→ **Exercise requirements**: Among the records below, find the lines that contain "involvement" and copy each of them.
========================
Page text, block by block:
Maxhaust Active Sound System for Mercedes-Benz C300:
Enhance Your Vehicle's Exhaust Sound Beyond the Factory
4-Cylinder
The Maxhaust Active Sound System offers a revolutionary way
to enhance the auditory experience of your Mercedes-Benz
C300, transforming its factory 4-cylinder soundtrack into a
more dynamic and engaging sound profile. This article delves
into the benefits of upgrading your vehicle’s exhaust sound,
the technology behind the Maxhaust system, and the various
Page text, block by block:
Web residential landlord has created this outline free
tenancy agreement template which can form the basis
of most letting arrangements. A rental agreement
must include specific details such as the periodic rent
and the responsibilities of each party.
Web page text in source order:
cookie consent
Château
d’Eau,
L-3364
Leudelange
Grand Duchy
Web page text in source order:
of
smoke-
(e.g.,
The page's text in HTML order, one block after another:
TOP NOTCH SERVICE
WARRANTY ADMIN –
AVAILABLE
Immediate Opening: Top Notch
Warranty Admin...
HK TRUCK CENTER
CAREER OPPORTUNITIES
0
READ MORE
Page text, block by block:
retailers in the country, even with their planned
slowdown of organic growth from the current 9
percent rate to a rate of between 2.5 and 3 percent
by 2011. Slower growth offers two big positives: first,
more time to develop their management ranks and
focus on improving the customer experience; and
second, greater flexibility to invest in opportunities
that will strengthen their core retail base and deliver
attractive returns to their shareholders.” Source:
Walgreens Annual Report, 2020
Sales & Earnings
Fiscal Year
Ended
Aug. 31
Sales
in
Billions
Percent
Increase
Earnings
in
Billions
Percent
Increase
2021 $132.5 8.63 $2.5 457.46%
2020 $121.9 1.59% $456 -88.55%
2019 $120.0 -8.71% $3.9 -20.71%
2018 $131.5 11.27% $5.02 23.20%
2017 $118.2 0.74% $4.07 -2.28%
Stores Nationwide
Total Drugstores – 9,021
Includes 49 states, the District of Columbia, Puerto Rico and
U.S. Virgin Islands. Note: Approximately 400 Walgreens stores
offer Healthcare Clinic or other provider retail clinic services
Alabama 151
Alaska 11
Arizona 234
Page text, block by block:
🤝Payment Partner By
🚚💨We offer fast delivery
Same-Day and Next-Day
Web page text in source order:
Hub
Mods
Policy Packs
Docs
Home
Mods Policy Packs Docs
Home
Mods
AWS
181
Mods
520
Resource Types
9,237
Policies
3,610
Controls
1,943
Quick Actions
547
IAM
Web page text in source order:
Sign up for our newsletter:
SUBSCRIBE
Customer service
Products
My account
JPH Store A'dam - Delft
========================
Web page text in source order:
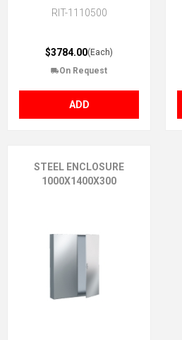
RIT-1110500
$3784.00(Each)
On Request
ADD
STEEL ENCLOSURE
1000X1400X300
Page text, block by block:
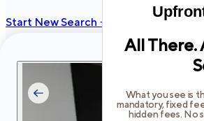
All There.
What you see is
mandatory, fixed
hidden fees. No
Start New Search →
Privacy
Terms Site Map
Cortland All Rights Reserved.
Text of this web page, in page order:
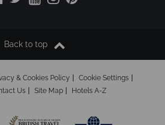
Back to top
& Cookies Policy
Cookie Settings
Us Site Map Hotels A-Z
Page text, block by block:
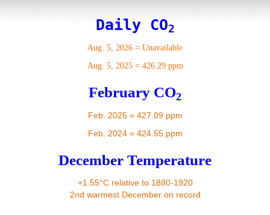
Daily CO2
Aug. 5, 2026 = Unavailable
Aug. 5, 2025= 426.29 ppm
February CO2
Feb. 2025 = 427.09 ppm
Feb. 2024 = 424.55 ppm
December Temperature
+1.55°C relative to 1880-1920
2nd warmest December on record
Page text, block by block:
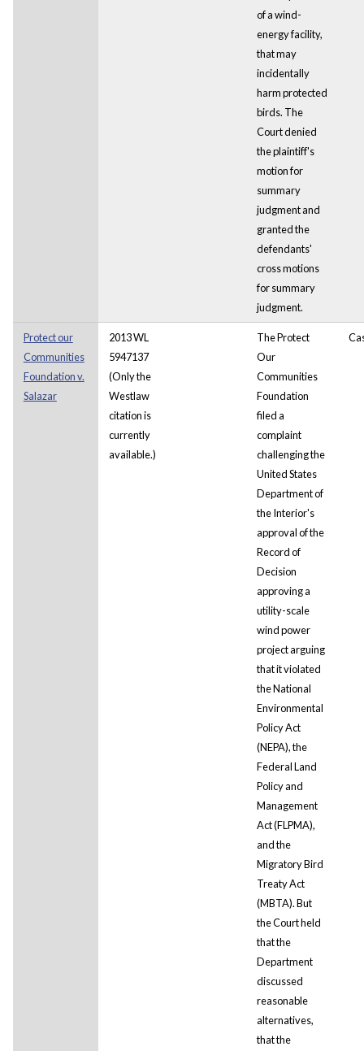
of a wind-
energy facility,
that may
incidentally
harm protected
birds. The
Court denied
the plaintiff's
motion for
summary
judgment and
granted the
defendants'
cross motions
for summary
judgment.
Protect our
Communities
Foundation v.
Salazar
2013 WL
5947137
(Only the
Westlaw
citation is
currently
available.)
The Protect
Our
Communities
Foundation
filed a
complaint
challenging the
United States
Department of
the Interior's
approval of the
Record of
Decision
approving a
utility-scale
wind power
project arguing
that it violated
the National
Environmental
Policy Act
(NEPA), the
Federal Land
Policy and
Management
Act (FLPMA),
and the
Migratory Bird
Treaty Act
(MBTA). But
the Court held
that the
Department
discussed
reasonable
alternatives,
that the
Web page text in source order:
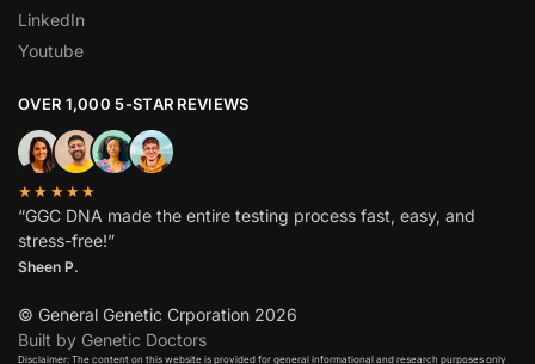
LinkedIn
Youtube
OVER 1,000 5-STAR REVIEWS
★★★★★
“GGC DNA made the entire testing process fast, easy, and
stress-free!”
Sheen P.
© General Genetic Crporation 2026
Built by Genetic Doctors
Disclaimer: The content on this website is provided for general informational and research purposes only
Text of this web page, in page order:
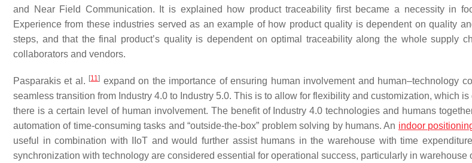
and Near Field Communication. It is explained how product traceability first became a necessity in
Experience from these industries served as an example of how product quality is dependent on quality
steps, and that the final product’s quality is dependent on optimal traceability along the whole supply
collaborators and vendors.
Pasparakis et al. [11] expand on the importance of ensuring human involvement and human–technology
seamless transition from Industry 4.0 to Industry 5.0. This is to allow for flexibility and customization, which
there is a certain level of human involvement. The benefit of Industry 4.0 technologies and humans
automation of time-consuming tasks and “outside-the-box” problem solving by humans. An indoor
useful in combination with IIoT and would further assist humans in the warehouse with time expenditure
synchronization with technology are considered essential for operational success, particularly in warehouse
========================
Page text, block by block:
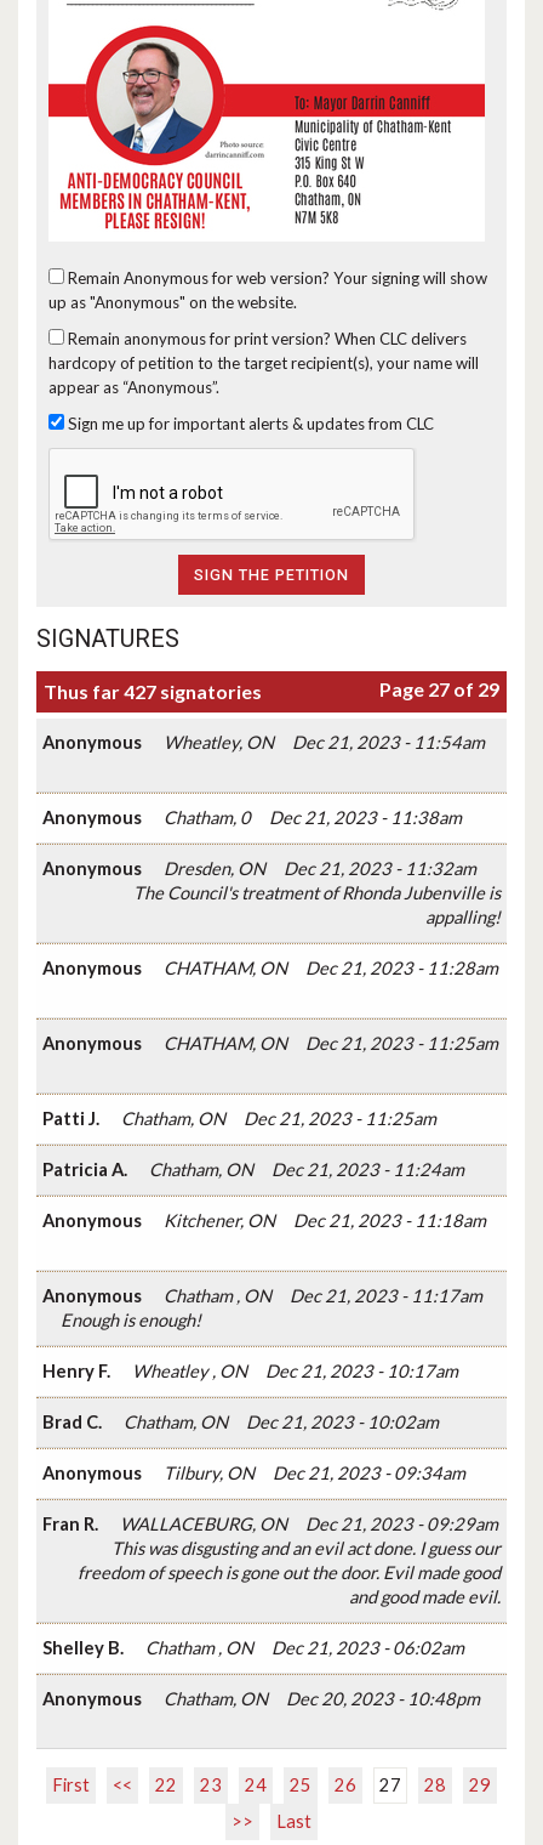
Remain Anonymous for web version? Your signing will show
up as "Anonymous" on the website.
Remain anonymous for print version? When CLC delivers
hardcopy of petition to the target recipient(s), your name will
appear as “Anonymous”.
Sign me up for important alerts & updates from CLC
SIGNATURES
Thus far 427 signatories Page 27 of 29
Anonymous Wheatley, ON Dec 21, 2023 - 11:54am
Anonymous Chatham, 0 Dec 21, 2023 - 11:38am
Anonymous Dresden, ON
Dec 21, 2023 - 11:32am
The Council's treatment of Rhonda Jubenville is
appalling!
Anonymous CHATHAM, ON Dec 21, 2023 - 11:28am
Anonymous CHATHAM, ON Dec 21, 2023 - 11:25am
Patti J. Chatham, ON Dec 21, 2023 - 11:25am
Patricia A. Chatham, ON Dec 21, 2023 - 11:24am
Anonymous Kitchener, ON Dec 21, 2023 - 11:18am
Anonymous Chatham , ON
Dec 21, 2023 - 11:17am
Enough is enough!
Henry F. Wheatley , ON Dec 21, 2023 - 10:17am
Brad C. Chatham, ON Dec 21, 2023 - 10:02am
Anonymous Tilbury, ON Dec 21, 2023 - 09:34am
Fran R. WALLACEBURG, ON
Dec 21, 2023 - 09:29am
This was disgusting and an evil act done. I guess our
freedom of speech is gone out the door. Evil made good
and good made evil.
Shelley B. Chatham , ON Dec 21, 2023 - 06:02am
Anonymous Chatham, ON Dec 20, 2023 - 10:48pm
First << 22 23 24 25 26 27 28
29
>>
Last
========================
→ **The completed task**:
Pasparakis et al. [11] expand on the importance of ensuring human involvement and human–technology
there is a certain level of human involvement. The benefit of Industry 4.0 technologies and humans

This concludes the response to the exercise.